(INFORMATION SHOWN Opens)
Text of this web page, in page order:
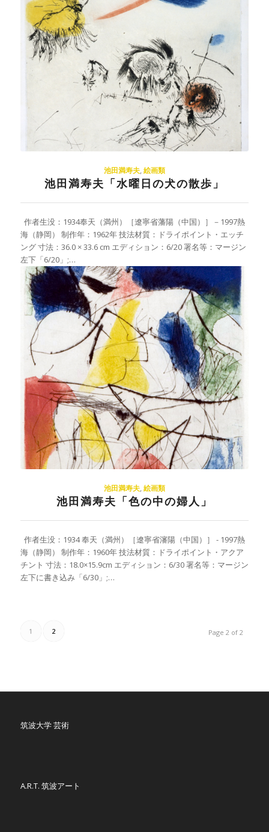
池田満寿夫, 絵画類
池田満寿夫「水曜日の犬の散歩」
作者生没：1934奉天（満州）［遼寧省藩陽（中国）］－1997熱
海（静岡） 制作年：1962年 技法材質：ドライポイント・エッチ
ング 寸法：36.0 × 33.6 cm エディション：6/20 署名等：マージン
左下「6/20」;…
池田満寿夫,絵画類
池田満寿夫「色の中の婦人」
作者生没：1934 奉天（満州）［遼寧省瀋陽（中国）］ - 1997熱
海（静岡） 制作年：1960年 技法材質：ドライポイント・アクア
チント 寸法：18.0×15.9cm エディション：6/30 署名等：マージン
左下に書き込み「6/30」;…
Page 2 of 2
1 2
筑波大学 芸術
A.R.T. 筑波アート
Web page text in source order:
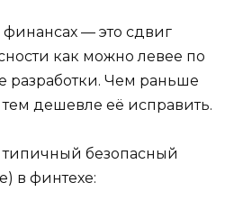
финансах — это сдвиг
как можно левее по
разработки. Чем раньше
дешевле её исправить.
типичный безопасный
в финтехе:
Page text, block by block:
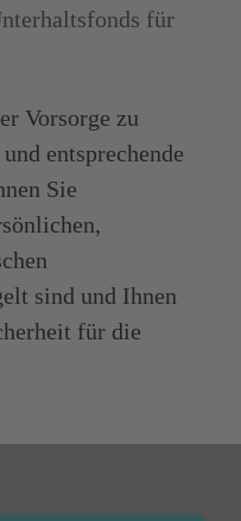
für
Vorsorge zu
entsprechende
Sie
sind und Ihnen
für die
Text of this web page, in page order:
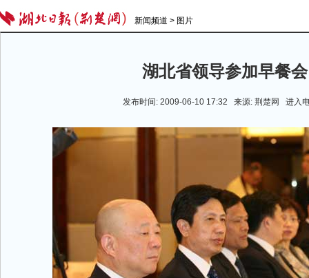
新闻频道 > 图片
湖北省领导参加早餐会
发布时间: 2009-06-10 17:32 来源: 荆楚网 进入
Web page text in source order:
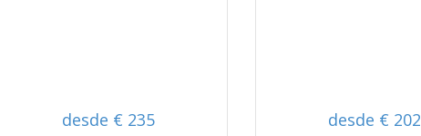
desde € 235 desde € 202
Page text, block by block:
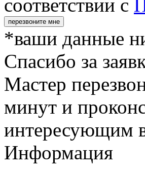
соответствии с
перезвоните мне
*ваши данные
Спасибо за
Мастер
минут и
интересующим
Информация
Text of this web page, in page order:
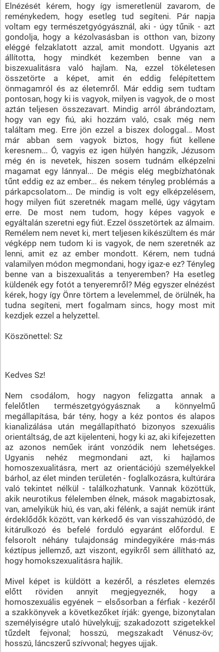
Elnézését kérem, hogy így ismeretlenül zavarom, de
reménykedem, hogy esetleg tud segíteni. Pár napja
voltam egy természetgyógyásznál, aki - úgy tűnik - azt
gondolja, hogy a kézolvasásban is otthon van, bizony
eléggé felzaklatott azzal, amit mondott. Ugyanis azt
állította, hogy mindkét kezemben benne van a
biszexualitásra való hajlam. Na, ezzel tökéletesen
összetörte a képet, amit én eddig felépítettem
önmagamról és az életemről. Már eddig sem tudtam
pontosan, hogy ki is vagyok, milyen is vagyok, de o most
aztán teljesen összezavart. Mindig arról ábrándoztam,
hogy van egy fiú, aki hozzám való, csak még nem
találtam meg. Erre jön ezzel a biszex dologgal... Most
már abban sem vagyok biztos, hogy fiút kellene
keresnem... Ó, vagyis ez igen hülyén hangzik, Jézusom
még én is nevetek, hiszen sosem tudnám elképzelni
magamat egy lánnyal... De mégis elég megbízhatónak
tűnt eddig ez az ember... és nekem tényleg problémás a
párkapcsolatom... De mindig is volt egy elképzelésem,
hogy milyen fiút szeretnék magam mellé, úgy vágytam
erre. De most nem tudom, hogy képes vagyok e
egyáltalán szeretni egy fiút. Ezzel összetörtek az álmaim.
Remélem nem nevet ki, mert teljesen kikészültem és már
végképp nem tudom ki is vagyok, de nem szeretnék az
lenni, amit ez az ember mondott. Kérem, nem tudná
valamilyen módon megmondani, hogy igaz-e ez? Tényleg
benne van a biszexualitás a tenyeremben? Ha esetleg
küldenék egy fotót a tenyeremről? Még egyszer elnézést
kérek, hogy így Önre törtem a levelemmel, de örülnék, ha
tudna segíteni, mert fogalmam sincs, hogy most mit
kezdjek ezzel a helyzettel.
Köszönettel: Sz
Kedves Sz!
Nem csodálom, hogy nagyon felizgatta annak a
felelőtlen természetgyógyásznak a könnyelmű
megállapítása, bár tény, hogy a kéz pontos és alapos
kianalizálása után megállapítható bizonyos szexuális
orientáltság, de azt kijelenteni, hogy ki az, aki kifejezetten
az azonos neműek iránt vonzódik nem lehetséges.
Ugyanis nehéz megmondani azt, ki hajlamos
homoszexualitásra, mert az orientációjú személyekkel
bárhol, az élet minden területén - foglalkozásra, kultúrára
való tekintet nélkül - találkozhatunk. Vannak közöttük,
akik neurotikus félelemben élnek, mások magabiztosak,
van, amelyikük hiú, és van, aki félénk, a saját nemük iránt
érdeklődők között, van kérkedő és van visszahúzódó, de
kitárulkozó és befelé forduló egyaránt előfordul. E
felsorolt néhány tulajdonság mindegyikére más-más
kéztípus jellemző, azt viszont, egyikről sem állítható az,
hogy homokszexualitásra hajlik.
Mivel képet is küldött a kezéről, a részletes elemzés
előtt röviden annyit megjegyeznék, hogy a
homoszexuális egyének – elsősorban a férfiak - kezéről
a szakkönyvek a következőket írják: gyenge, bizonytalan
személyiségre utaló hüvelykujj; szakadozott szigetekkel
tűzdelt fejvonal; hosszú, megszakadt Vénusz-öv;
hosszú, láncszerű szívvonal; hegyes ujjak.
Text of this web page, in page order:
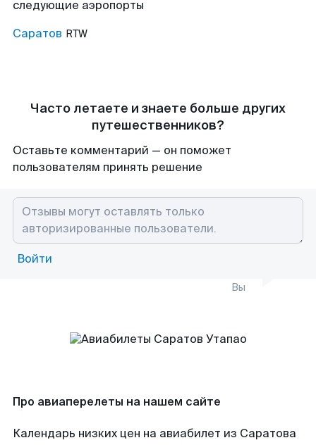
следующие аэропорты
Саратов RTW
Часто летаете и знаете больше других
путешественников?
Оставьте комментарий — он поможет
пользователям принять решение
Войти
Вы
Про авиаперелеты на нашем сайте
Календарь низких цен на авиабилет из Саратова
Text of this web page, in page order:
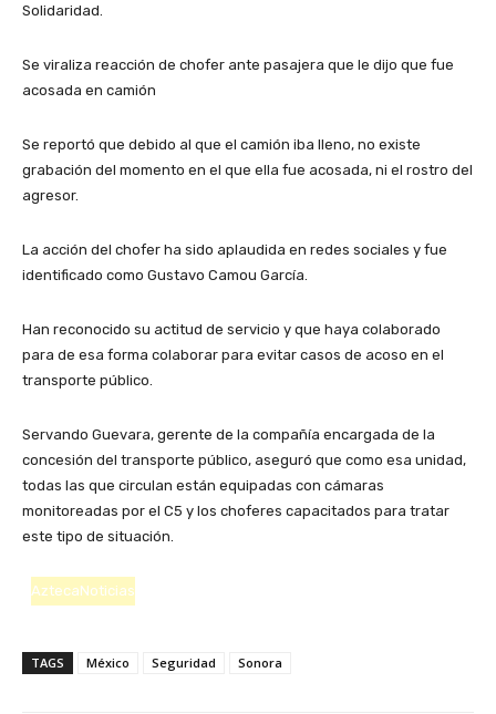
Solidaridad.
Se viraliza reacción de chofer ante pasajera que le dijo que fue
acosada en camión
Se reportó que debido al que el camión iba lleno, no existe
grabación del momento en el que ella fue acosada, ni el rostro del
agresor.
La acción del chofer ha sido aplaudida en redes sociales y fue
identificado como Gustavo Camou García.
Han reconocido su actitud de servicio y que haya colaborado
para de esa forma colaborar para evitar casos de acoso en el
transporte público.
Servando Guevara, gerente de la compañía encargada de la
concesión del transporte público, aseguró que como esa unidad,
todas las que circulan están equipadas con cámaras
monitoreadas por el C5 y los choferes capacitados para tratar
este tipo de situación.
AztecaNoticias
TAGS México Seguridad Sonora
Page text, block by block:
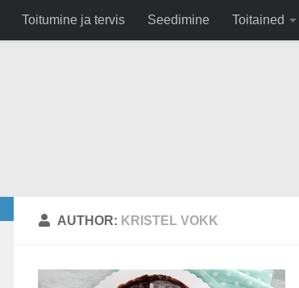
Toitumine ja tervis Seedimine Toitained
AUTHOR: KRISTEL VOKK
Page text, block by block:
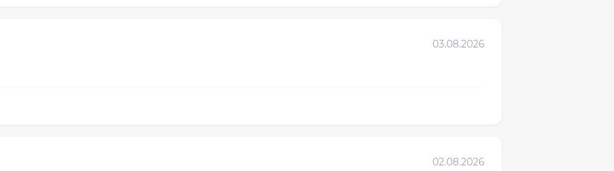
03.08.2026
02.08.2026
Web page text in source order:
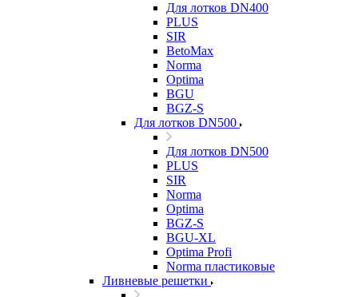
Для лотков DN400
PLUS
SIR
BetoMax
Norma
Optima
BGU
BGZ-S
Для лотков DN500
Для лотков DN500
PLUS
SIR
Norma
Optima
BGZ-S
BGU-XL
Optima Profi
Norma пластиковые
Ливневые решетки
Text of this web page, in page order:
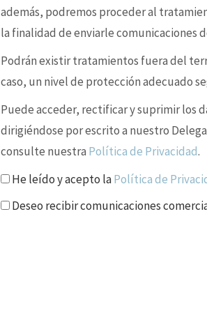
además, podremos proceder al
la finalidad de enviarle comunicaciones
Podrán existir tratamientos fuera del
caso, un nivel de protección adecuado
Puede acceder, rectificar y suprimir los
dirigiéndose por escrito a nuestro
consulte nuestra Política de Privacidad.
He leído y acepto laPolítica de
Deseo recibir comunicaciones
(INFORMATION SHOWN Closes)
INSTRUCTIONS FOR THE TASK: Examine the listing line by line and give the number of lines where "tudom" occurs, with nothing added.

OUTPUT FOR THIS EXERCISE: 2